We made one stop at a bank to exchange American dollars for
Haitian gouds. This process involved Fefe quickly grabbing our money and
dashing inside, past the guard holding a large shotgun at his side, while we
waited in the car. What happened inside the bank I cannot fathom, but twenty
minutes later Fefe emerged holding our new, colorful money.
At long last we made it to the village, Corail, in the
municipality (or “zon”) of Arcahaie. The first thing I noticed were the walls.
Those who can afford them surround their homes with concrete walls topped with
barbed wire or broken bottles. Because the wealthiest people live on the main
road, it looks like a dusty, dismal hallway.
Our house is beautiful. A soothing yellow color with a
generous porch and plenty of treated water, this is my safe place.
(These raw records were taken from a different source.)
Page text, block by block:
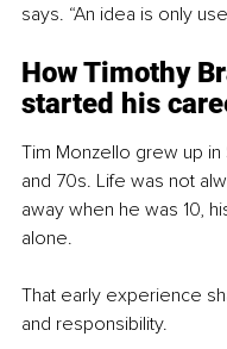
says. “An idea is only
How Timothy
started his
Tim Monzello grew up in
and 70s. Life was not
away when he was 10,
alone.
That early experience
and responsibility.
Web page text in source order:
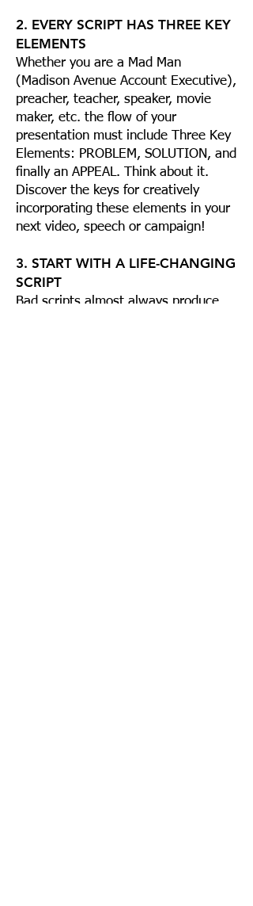
2. EVERY SCRIPT HAS THREE KEY
ELEMENTS
Whether you are a Mad Man
(Madison Avenue Account Executive),
preacher, teacher, speaker, movie
maker, etc. the flow of your
presentation must include Three Key
Elements: PROBLEM, SOLUTION, and
finally an APPEAL. Think about it.
Discover the keys for creatively
incorporating these elements in your
next video, speech or campaign!
3. START WITH A LIFE-CHANGING
SCRIPT
Bad scripts almost always produce
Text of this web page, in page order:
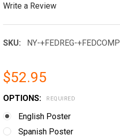
Write a Review
SKU: NY-+FEDREG-+FEDCOMP
$52.95
OPTIONS: REQUIRED
English Poster
Spanish Poster
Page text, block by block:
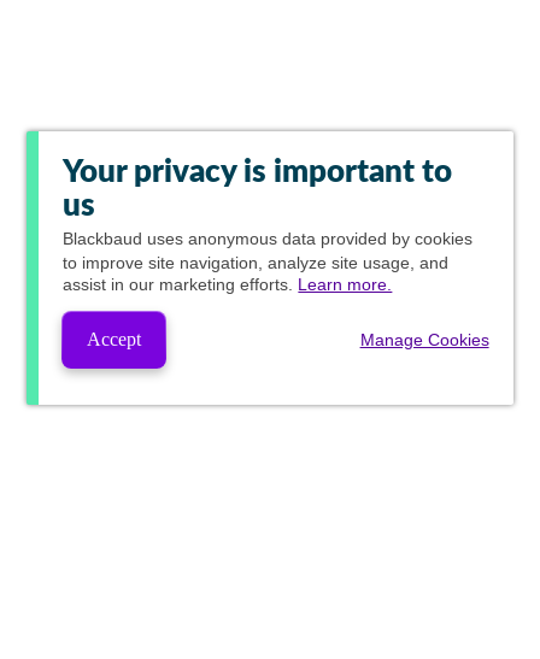
Your privacy is important to
us
Blackbaud uses anonymous data provided by cookies
to improve site navigation, analyze site usage, and
assist in our marketing efforts. Learn more.
Accept Manage Cookies
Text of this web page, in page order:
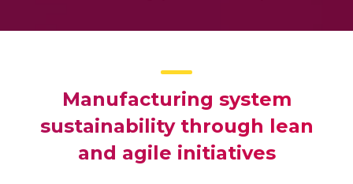
Manufacturing system
sustainability through lean
and agile initiatives
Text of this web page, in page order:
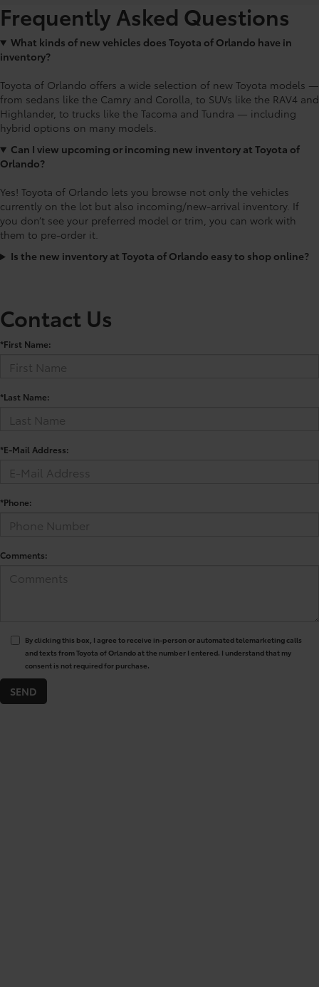
Frequently Asked Questions
What kinds of new vehicles does Toyota of Orlando have in
inventory?
Toyota of Orlando offers a wide selection of new Toyota models —
from sedans like the Camry and Corolla, to SUVs like the RAV4 and
Highlander, to trucks like the Tacoma and Tundra — including
hybrid options on many models.
Can I view upcoming or incoming new inventory at Toyota of
Orlando?
Yes! Toyota of Orlando lets you browse not only the vehicles
currently on the lot but also incoming/new-arrival inventory. If
you don’t see your preferred model or trim, you can work with
them to pre-order it.
Is the new inventory at Toyota of Orlando easy to shop online?
Contact Us
*First Name:
*Last Name:
*E-Mail Address:
*Phone:
Comments:
By clicking this box, I agree to receive in-person or automated telemarketing calls
and texts from Toyota of Orlando at the number I entered. I understand that my
consent is not required for purchase.
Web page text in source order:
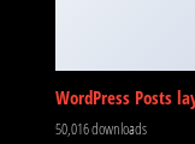
WordPress Posts
50,016 downloads
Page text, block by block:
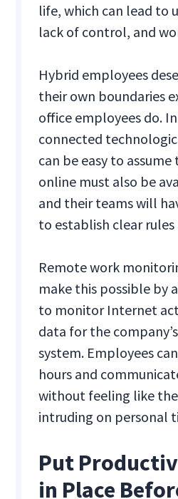
life, which can lead to
lack of control, and
Hybrid employees
their own boundaries
office employees do.
connected
can be easy to
online must also be
and their teams will
to establish clear
Remote work
make this possible by
to monitor Internet
data for the
system. Employees
hours and
without feeling like
intruding on personal
Put
in Place
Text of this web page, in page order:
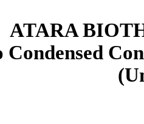
ATARA
Condensed
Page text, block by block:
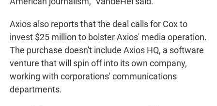
Axios also reports that the deal calls for Cox to
invest $25 million to bolster Axios' media operation.
The purchase doesn't include Axios HQ, a software
venture that will spin off into its own company,
working with corporations' communications
departments.

I have a
room and bed to myself, but will be sleeping in a hammock every night due to
the heat. The three of us “blans” are living here for now, but Bennett will fly
back to New York on Tuesday, leaving the house to me and Lara (and whoever
wants to visit).
After getting settled, Bennett and I went for a walk through
town. I quickly learned that it
is NECESSARY to greet EVERYONE you see, and even those you don't. To walk by
somebody without acknowledging them (a simple nod of the head does not suffice)
is to insult them. I imagine that this is what ‘nam was like, constantly
checking over your shoulder to see if there’s anyone lurking in the shadows or
under a tree. At first I thought I looked and sounded ridiculous, waving hands
and sending “bonjou’s” in every direction at Bennett’s encouragement, but then
I realized that everyone was doing it. Despite its poverty and perhaps because
of it, the community is extremely tightly woven.